Roberto Martínez Garcilazo
Escribe Susan Sontag que la enfermedad es el lado nocturno de la vida, que es la otra ciudadanía, que nos es dada como opción. Y que, agrega en “Las metáforas de la enfermedad”, tarde o temprano todos nosotros seremos obligados a habitar esa otra ciudad.
Cierto.

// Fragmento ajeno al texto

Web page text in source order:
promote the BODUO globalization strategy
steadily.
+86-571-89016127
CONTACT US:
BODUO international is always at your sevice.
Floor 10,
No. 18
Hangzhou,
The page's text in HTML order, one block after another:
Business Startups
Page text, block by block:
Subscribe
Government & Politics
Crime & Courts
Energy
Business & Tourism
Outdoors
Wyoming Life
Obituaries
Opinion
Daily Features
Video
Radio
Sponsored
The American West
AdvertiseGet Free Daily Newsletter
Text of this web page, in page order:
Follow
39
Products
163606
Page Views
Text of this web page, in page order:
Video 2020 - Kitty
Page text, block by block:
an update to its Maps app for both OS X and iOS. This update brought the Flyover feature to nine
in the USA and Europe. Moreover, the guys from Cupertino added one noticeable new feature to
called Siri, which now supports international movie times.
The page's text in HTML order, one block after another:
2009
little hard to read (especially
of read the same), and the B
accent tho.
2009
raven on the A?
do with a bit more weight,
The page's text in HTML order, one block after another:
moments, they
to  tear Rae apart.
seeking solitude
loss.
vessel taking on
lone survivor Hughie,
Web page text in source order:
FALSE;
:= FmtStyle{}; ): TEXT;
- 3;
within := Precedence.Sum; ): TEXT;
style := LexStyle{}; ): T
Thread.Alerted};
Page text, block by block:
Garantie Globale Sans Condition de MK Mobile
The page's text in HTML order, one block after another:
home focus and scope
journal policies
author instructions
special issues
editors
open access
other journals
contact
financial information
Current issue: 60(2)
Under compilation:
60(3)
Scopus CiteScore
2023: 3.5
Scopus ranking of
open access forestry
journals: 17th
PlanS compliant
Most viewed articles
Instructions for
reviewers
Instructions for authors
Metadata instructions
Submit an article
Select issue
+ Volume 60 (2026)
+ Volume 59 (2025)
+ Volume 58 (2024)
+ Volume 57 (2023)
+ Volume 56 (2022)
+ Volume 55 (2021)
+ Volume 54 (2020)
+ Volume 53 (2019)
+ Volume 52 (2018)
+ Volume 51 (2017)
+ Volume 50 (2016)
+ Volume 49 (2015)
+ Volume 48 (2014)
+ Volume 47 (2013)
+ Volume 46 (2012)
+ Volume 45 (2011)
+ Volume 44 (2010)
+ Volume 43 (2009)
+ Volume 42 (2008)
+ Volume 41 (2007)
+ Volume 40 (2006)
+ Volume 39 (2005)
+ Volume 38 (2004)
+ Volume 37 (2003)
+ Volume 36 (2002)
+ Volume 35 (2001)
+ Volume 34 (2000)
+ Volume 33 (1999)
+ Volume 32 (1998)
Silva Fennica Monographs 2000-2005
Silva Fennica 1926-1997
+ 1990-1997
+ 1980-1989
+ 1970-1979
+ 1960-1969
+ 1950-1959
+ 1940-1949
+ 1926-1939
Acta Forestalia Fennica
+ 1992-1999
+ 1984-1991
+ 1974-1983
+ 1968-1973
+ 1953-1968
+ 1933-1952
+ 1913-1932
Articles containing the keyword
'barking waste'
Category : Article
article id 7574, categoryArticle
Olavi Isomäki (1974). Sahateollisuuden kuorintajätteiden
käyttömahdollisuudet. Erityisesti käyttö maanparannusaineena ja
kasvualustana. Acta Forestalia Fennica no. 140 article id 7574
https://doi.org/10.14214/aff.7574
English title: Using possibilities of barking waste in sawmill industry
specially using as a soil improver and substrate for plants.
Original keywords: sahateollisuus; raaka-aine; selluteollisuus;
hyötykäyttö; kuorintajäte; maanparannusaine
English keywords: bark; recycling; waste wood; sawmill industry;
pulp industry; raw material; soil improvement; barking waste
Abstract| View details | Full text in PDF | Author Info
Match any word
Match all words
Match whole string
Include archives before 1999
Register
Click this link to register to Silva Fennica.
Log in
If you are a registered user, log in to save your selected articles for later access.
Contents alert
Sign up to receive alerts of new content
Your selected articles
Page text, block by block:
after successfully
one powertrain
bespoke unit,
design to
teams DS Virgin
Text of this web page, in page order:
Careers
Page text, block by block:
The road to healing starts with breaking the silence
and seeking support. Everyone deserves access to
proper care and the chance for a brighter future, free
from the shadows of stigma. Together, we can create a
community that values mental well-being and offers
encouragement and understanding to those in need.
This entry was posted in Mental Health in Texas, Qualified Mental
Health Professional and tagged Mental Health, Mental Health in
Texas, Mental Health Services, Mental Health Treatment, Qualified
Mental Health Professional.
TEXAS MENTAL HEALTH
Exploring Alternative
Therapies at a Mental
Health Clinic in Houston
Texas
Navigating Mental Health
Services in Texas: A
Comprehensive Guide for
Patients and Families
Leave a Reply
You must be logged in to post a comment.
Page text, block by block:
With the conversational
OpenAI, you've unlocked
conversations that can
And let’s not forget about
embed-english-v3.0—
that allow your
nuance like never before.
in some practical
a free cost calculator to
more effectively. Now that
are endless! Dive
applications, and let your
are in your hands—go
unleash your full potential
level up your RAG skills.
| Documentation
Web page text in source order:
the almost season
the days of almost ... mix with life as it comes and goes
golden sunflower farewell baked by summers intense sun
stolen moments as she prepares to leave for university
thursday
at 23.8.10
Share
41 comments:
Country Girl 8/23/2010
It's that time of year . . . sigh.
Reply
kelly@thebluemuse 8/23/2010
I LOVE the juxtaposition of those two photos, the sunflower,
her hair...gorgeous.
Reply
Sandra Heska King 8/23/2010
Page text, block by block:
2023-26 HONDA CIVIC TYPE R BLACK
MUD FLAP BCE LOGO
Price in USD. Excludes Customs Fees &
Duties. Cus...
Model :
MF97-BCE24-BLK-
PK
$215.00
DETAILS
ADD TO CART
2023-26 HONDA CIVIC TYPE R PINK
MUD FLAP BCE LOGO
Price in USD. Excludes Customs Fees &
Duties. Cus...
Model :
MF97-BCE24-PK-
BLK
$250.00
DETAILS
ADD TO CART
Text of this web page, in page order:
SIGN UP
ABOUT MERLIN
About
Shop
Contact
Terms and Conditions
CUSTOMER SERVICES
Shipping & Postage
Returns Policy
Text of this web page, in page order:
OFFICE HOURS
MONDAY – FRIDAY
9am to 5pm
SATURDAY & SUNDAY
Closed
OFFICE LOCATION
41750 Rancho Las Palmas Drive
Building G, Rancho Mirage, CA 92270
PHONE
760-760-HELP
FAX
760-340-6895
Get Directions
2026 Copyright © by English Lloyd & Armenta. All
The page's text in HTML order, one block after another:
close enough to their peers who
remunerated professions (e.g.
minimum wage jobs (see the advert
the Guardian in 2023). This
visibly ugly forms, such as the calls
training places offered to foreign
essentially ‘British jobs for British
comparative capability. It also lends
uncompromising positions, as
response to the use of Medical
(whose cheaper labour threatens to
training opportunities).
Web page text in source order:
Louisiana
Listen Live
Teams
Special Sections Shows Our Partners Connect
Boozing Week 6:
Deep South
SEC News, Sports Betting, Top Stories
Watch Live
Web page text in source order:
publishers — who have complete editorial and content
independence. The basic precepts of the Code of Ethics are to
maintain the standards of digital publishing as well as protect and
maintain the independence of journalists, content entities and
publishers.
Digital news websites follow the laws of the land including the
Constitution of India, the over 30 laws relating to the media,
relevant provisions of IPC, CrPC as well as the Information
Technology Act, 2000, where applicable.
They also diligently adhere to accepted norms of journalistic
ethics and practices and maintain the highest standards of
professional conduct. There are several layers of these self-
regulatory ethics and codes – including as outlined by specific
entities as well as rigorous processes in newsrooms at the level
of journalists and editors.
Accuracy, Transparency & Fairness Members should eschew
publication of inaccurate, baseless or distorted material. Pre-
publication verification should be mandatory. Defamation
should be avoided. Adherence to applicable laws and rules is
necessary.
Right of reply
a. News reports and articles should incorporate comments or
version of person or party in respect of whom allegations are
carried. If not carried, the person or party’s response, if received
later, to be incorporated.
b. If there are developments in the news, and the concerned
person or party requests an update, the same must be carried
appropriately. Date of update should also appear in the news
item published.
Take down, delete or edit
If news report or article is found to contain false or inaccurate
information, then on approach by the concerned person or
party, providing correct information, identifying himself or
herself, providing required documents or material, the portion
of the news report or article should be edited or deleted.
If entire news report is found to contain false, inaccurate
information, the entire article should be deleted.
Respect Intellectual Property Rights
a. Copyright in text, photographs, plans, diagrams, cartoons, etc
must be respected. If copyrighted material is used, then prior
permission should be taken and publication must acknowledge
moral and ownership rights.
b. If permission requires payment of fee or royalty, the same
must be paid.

Pero en esta argumentación estamos ante una fuerza ineluctable, ante el destino, no ante un ejercicio de elección de la muerte que —paradójicamente— existe.
La autodestrucción es consecuencia de la ruptura del equilibrio del sistema termodinámico cognitivo.
El incremento del coeficiente pasional sobre la cifra de la racionalidad, que desorganiza el sistema de la conciencia humana (recordemos a Rimbaud, que habla sobre el deliberado desorden de los sentidos como un factor sine qua non para la contemplación poética de la verdad).
La autodestrucción, ergo, es la vía sagrada de reconstitución de la correspondencia universal.
Es un sacrificio en el que la conciencia hipercrítica de la creación se inmola para permitir —para no obstaculizar— el flujo del río de los pobres de espíritu, de la plebe, del pueblo de Dios.
El hombre se da muerte con su mano para reintegrase al oscuro magma de la energía telúrica.
En la segunda mitad de la década de los años treinta del siglo pasado el poeta Malcolm Lowry vivió en Cuernavaca, Morelos.
En aquella ardiente localidad escribió la novela Bajo el volcán (narra el último día de la vida de un hombre ebrio atormentado por la culpa). Pero también en Cuernavaca escribió una serie de poemas que son microcosmos fractales de su narración magistral.
En el Talmud se lee que el hombre debe arrepentirse de sus pecados un día antes de su muerte.
“R. Eliezer dice: arrepiéntete un día antes de tu muerte. Sus discípulos le preguntaron, ¿acaso existe alguien que conozca el día de su muerte? Les contestó: —Por eso precisamente el hombre debe arrepentirse hoy, porque quizá mañana ya habrá muerto. Luego, todos los días de la vida del hombre deben dedicarse al examen y al arrepentimiento.”
“Una vida sin examen no merece vivirse”, es frase que Platón atribuye a Sócrates y es también —evidentemente— una reformulación de la imperativa sentencia del Oráculo de Delfos: “Conócete a ti mismo”.
Atendiendo a los clásicos, Geoffrey Firmin, el personaje literario de Lowry, transformó el mezcal en un enteógeno y a la ebriedad —esa locura voluntaria, según Jenofonte— en una experiencia de lo sagrado.
Leamos a Lowry:
Oración para los borrachos
Dios concédeles la bebida a esos hombres ebrios que se despiertan al amanecer, destrozados por la noche y farfullando aterrorizados sobre las rodillas de Belcebú. Cuando, acechando, esos hombres espían, una vez más, a través de las sucias ventanas de sus covachas y miran el terrible, el imposible puente del nuevo día. Dios concédeles la bebida.
Y otro más del libro Un trueno sobre el Popocatépetl, publicado por Era en el año 2000, con traducciones de Rafael Vargas, José Emilio Pacheco y Jaime García Terrés.
El idioma del dolor humano
Rilke y Yeats
Ayúdenme a escribir
Abran las puertas
Que hasta el orden conducen
Y rescaten mi alma
De esta jaula
En que mi voluntad
Brama entre rejas.
La autodestrucción es el retorno al equilibrio en-el-filo-de-la-navaja. Leamos esto del Talmud:
“En la noche del sábado, cuando el hombre regresa a su casa procedente de la sinagoga le acompañan dos ángeles custodios, uno bueno y otro malo. Al entrar en su casa, al ver encendida la lámpara del sábado y preparadas la cama y la mesa, el ángel bueno dice: ¡Ojalá ocurra lo mismo el próximo sábado!; y el ángel malo se ve obligado a responder: Amén. Pero si la casa no está debidamente preparada para honrar el sábado, el ángel malo exclama: ¡Ojalá ocurra lo mismo el próximo sábado!; y el ángel bueno no tiene más remedio que responder: Amén.”
Y ahora, dejemos de leer y salgamos a la calle; caminemos —mejor aún, bailemos— bajo la luz eterna del sol.